(Data extracts)
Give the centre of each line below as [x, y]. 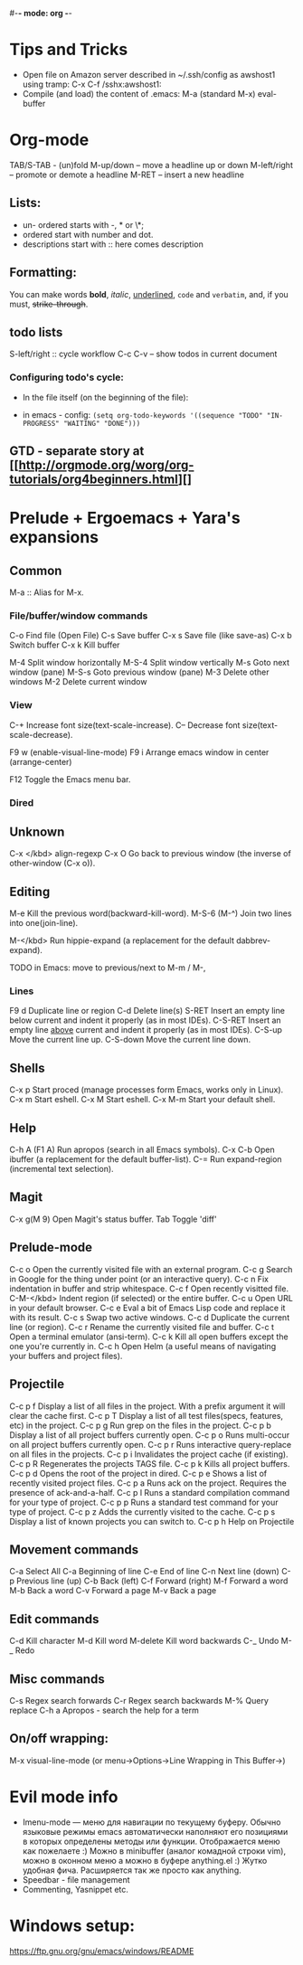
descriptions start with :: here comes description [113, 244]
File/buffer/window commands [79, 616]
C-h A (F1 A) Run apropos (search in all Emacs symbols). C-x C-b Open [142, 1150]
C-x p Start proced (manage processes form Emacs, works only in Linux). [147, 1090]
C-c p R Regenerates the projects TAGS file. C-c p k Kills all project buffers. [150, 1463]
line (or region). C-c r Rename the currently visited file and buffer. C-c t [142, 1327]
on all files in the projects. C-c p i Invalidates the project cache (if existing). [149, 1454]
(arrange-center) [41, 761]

---

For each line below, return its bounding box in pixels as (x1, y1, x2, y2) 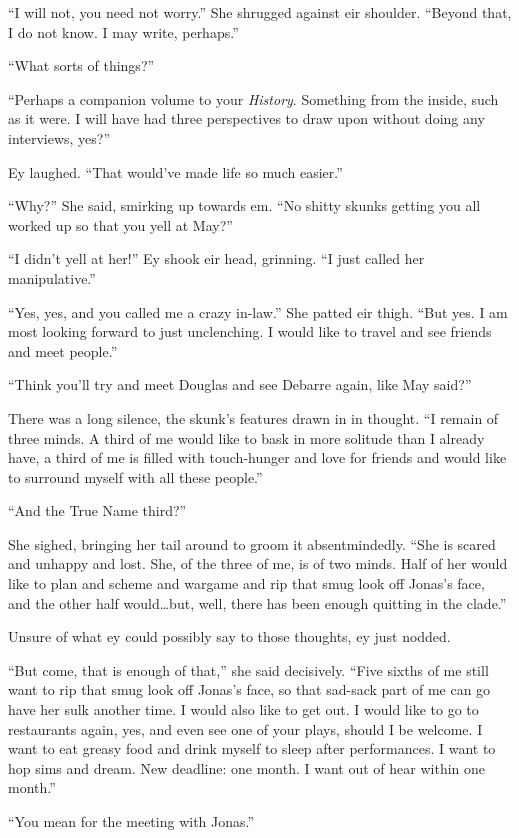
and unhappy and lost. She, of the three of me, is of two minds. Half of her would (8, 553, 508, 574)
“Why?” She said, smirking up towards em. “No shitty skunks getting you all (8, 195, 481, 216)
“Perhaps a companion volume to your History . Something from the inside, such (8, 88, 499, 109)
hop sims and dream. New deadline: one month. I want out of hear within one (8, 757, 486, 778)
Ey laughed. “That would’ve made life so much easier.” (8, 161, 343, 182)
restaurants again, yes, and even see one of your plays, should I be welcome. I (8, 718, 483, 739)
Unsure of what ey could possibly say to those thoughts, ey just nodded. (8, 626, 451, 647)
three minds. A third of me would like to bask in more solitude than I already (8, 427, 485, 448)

* * *

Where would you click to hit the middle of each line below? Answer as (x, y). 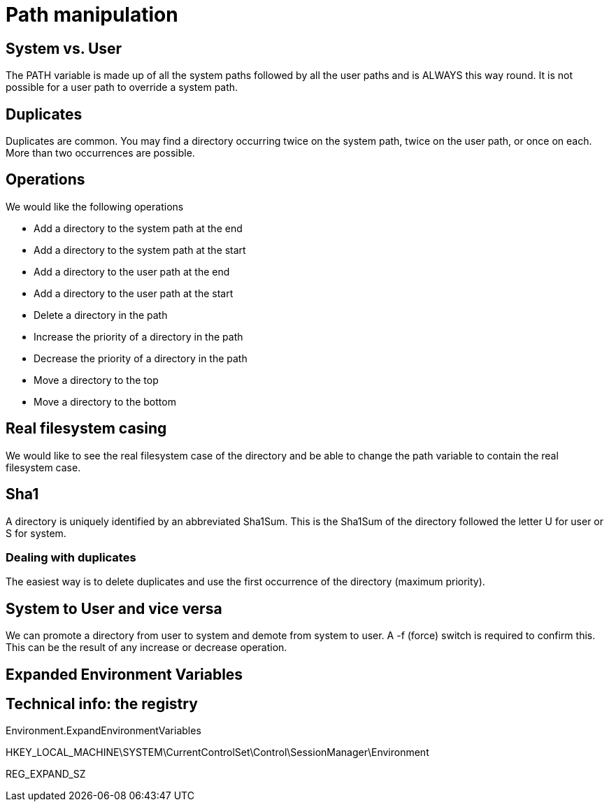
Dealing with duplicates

(Goal of the exercise) Note each line above that contains "Emacs" and copy it out.

(Result for this task)
C-h A (F1 A) Run apropos (search in all Emacs symbols). C-x C-b Open [142, 1150]
C-x p Start proced (manage processes form Emacs, works only in Linux). [147, 1090]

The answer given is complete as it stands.